AmbienteJÁ – Qual a situação da defesa neste caso?
Advogado Nereu Lima – Em relação a essas acusações, é evidente que nós só estamos nos pronunciando sobre elas através dos veículos de comunicação porque, infelizmente, o Ministério Público fez um grande estardalhaço, utilizou inclusive a mídia, a televisão, o rádio, os jornais, praticamente ele, o Ministério Público foi quem investigou, foi quem forneceu os elementos investigatórios para ele mesmo denunciar. Ele investigou e ofereceu os dados, o resultado da investigação para ele mesmo, Ministério Público, e ele mesmo é quem ofereceu a denúncia.

AmbienteJÁ – Isso chega a ser uma irregularidade?
Lima – Sim, no nosso ponto de vista, ele exerceu uma atribuição que não era sua. A Constituição Federal prevê, expressamente, que a tarefa de investigar crimes é da competência da Polícia. Se são crimes federais, quem investiga é a Polícia Federal. Se são crimes estaduais, que é a regra, quem investiga é a Polícia Estadual.

AmbienteJÁ – Mas a Polícia teve chance de começar a investigação?
Lima – Teve. Exatamente por isto é que nas diligências que eu requeri, no processo criminal, estou perguntando se o Ministério Público se dirigiu, oficiou, comunicou à Polícia ou não. Se caso não tivesse comunicado, quais as razões, para ver se havia algum voto de desconfiança, em outras palavras, em relação à Polícia. Porque essa tarefa, pela Constituição, é bem claro, que é da competência privativa da Polícia Estadual, a não ser que o Ministério Público tenha outros elementos com os quais possa oferecer a denúncia, E tanto isto é verdade que há pouco tempo atrás houve uma decisão do Supremo Tribunal Federal, que é quem fiscaliza a constitucionalidade das leis e das atribuições e disse claramente que a tarefa de investigar é da Polícia e que o Ministério Público tem o controle externo da investigação policial.
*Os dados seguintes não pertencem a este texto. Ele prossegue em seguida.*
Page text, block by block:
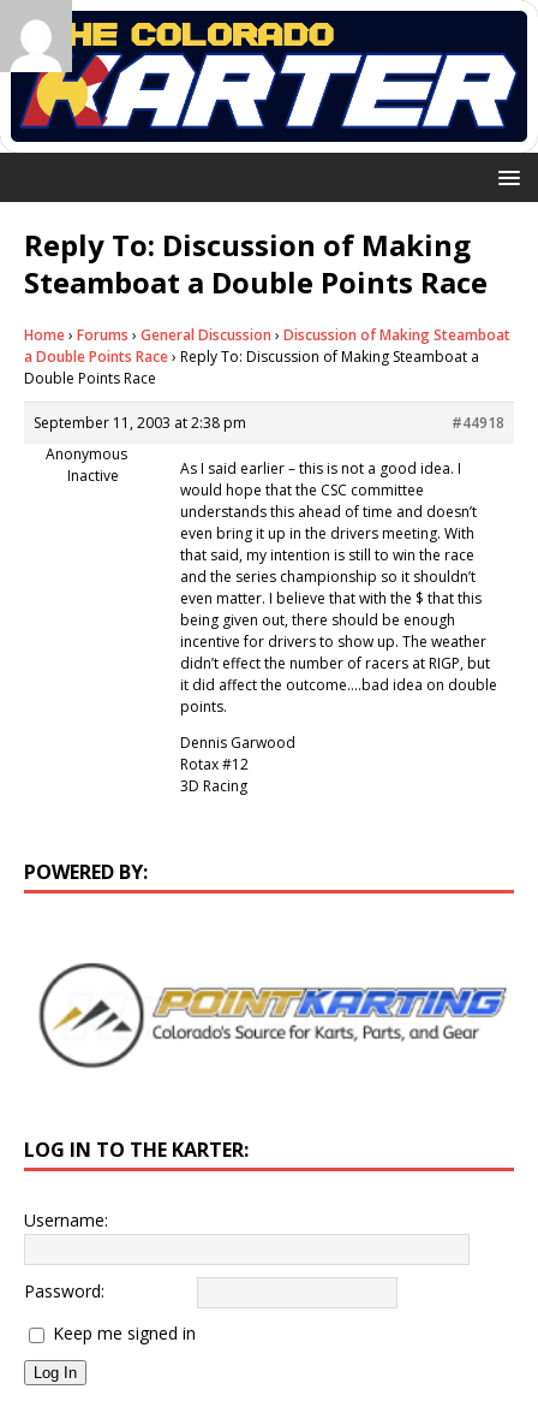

Pode controlar e tem o poder de requisitar à Polícia uma série de investigações porque ele vai oferecer a denúncia, mas não a tarefa de investigar, porque senão a Polícia judiciária seria um órgão meramente decorativo. Há uma síntese de um habeas corpus julgado pelo Supremo Tribunal Federal, através da segunda turma, o habeas corpus é de número 81.326-7, onde figura como relator o então ministro Nélson Jobim. Em síntese, diz da decisão a respeito das atribuições constitucionais do Ministério Público: “Não cabe, portanto, aos seus membros inquirir diretamente pessoas suspeitas de autoria de crimes.” Ou seja, o Ministério Público não tem competência, pela Constituição, para investigar crimes. E é uma decisão da mais alta corte de Justiça...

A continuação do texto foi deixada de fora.